This is a very interesting question, and to give it the full treatment it deserves one would need to tread well outside the scope of a Yahoo answers response (i.e. it would be very heavy on quantum field theory & quantum mechanics, etc.).
What might help is to consider what physicists call the "Poynting vector", which gives you the energy flux of the wave (i.e. the power transmitted per unit area).
The magnitude of the Poynting vector is E^2/(c*mu_0), where c is the speed of light and mu_0 is the permeability of free space. Averaging over the sinusoidal wave gives an average energy flux of E_0^2/(2*c*mu_0)
The average energy flux is also equal to (hf) times the average photon flux.
So you have an expression for the electric field amplitude in terms of the photon flux and the frequency of the light.

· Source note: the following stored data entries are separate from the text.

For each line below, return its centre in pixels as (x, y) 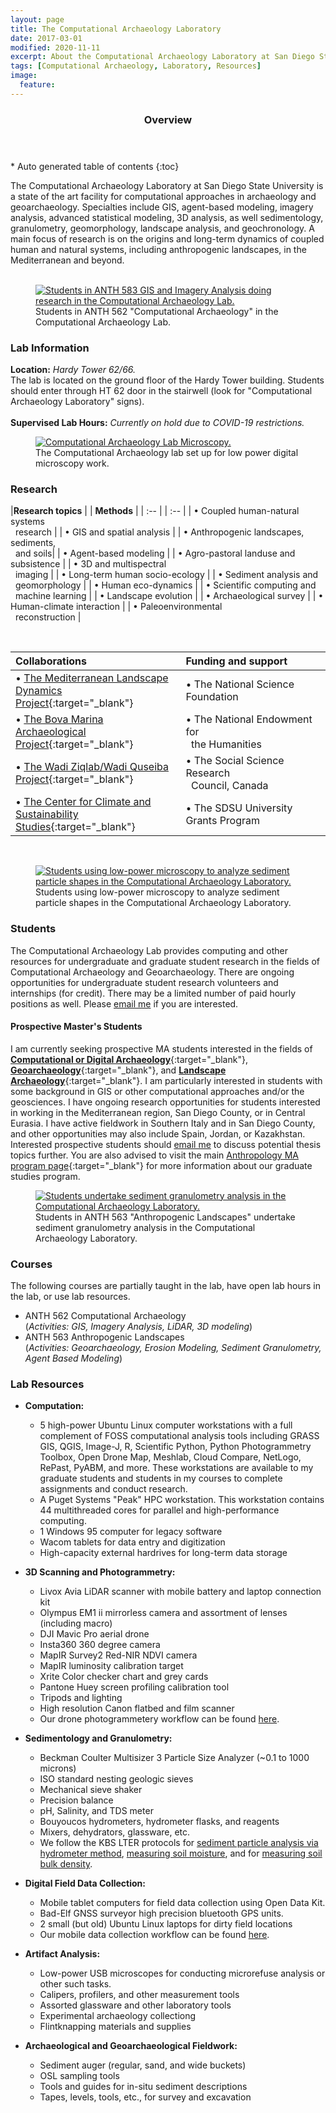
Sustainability (47, 814)
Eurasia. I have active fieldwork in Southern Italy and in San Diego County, (163, 1123)
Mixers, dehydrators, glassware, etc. (115, 1832)
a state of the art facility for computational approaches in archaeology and (163, 196)
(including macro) (76, 1623)
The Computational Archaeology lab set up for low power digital (167, 452)
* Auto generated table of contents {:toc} (95, 166)
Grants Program (223, 821)
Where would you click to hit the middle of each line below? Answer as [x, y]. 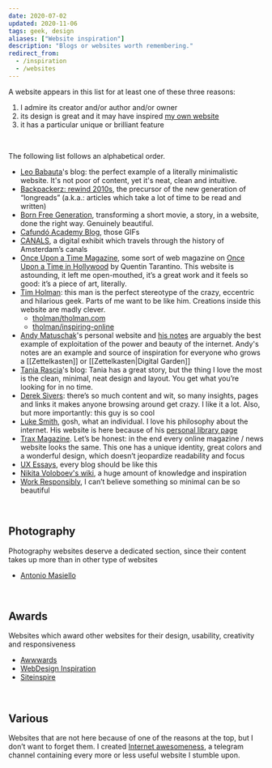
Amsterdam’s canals [53, 249]
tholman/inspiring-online [73, 326]
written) [33, 206]
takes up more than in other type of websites [83, 559]
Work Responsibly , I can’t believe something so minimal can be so [130, 481]
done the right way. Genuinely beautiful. [87, 223]
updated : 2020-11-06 [43, 23]
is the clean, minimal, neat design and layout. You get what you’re [130, 378]
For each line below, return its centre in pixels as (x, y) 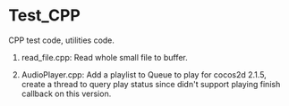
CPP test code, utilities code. (62, 40)
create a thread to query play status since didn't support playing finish (151, 84)
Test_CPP (45, 16)
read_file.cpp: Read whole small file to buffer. (105, 57)
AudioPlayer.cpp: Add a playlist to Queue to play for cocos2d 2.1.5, (144, 74)
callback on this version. (66, 94)

But what is the photon flux of a single photon? Remember, the photon flux is the number of photons per unit time, per unit area. This is precisely where it starts to get confusing. At the very least you need to throw out the assumption that the electric field is an infinite periodic plane wave, because both the "infinite periodic" and the "plane wave" part give an electric field of zero for a finite photon energy.
All that really needs to be said is that if you're measuring the electric field, you're not particularly interested in the electric field of each photon because you're only measuring the total electric field. If you want the energy (and hence frequency) of a single photon, you never deal with the electric field amplitude directly, just the integral of its square over time and space.